We have come here today on the second-to-last Sunday of the Church year.  Next week, we will celebrate the Solemnity of Christ the King of the Universe, and then look forward to a new year as we begin the season of Advent.  And so it is important that we take today’s Gospel parable seriously.  We need to spend some time reflecting on how well we have invested God’s grace and love in the world around us.  Have we been good examples to our family and others?  Have we been people of integrity in our workplaces, schools and community?  Have we served those who are in need out of love for Christ?  Have we been zealous to grow in our spiritual lives?  Have we taken time to root sin out of our life, and to receive the grace of forgiveness in the Sacrament of Penance?  Have we been unafraid to witness to our faith in every situation?  In this most difficult year, have we been able to get beyond ourselves to care enough about others to do what we can to keep people healthy in the face of a pandemic, to respect people of every race, color and creed, to witness to life and vote according to our formed consciences, to keep the doors of discussion open so that understanding can grow?
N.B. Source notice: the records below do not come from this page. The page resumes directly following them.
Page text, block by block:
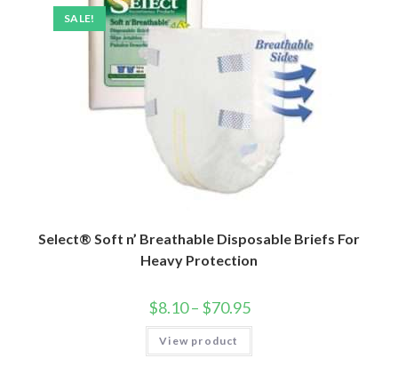
SALE!
Select® Soft n’ Breathable Disposable Briefs For
Heavy Protection
$8.10– $70.95
View product
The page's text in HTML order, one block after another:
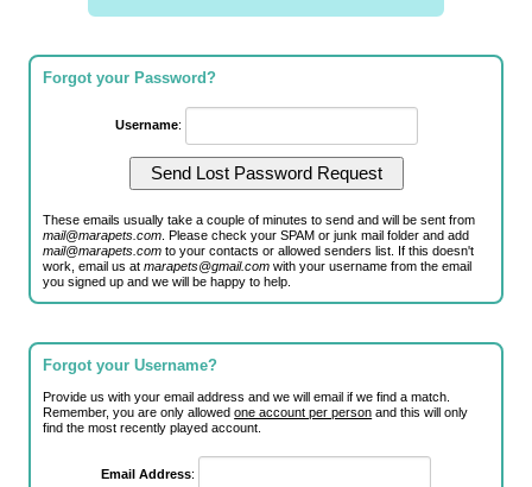
Forgot your Password?
Username:
These emails usually take a couple of minutes to send and will be sent from
mail@marapets.com . Please check your SPAM or junk mail folder and add
mail@marapets.com to your contacts or allowed senders list. If this doesn't
work, email us atmarapets@gmail.com with your username from the email
you signed up and we will be happy to help.
Forgot your Username?
Provide us with your email address and we will email if we find a match.
Remember, you are only allowedone account per person and this will only
find the most recently played account.
Email Address:
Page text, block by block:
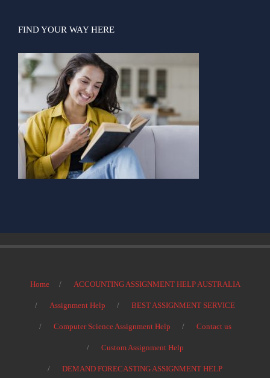
FIND YOUR WAY HERE
Home ACCOUNTING ASSIGNMENT HELP AUSTRALIA
Assignment Help BEST ASSIGNMENT SERVICE
Computer Science Assignment Help Contact us
Custom Assignment Help
DEMAND FORECASTING ASSIGNMENT HELP
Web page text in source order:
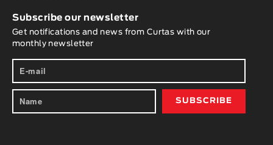
Subscribe our newsletter
Get notifications and news from Curtas with our
monthly newsletter
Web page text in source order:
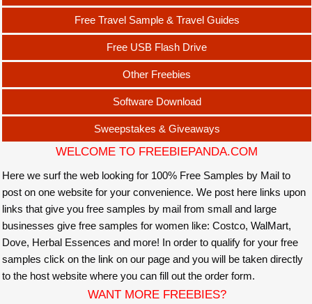
Free Travel Sample & Travel Guides
Free USB Flash Drive
Other Freebies
Software Download
Sweepstakes & Giveaways
WELCOME TO FREEBIEPANDA.COM
Here we surf the web looking for 100% Free Samples by Mail to
post on one website for your convenience. We post here links upon
links that give you free samples by mail from small and large
businesses give free samples for women like: Costco, WalMart,
Dove, Herbal Essences and more! In order to qualify for your free
samples click on the link on our page and you will be taken directly
to the host website where you can fill out the order form.
WANT MORE FREEBIES?
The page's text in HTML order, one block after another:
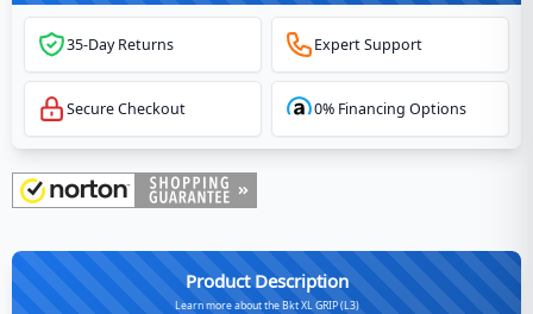
35-Day Returns Expert Support
Secure Checkout 0% Financing Options
Product Description
Learn more about the Bkt XL GRIP (L3)
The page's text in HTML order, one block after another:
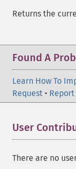
Returns the
Found A
Learn How To
Request • Report
User
There are no
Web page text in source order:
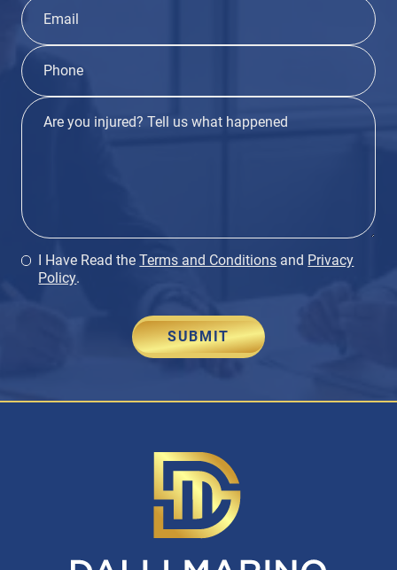
I Have Read theTerms and Conditions and Privacy
Policy.
SUBMIT
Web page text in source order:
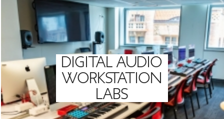
DIGITAL AUDIO
WORKSTATION
LABS
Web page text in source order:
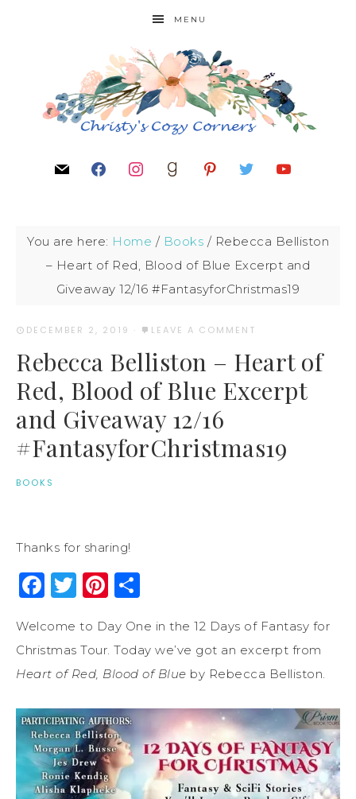
MENU
You are here: Home / Books / Rebecca Belliston
– Heart of Red, Blood of Blue Excerpt and
Giveaway 12/16 #FantasyforChristmas19
DECEMBER 2, 2019 · LEAVE A COMMENT
Rebecca Belliston – Heart of
Red, Blood of Blue Excerpt
and Giveaway 12/16
#FantasyforChristmas19
BOOKS
Thanks for sharing!
Facebook
Twitter
Pinterest
Welcome to Day One in the 12 Days of Fantasy for
Christmas Tour. Today we’ve got an excerpt from
Heart of Red, Blood of Blue by Rebecca Belliston.
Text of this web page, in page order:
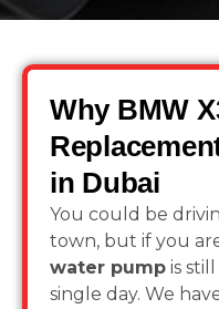
Why BMW
in Dubai
You could be
town, but if you
water pump is
single day. We
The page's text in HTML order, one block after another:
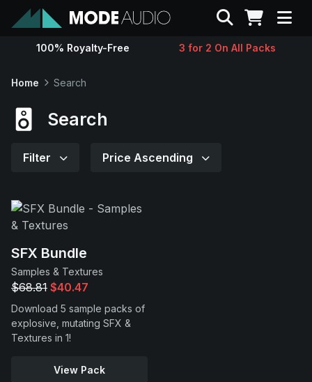
Sounds
Support
Search
100% Royalty-Free 3 for 2 On All Packs
Home Search
Search
Filter Price Ascending
SFX Bundle
Samples & Textures
$68.81 $40.47
Download 5 sample packs of
explosive, mutating SFX &
Textures in 1!
View Pack
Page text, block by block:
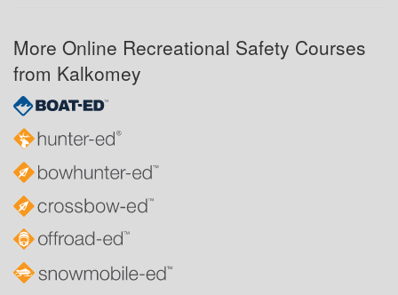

If we can’t answer all these questions affirmatively, we have some new-Church-year’s resolutions to make.  Because, and I can’t stress this strongly enough, brothers and sisters, the alternative is wailing and grinding of teeth.  And forever is a long time to be doing that!  No; God forbid.  Our desire is to hear those wonderful words from our Lord one day: “Well done, my good and faithful servant.  Since you were faithful in small matters, I will give you great responsibilities.  Come, share your master’s joy.”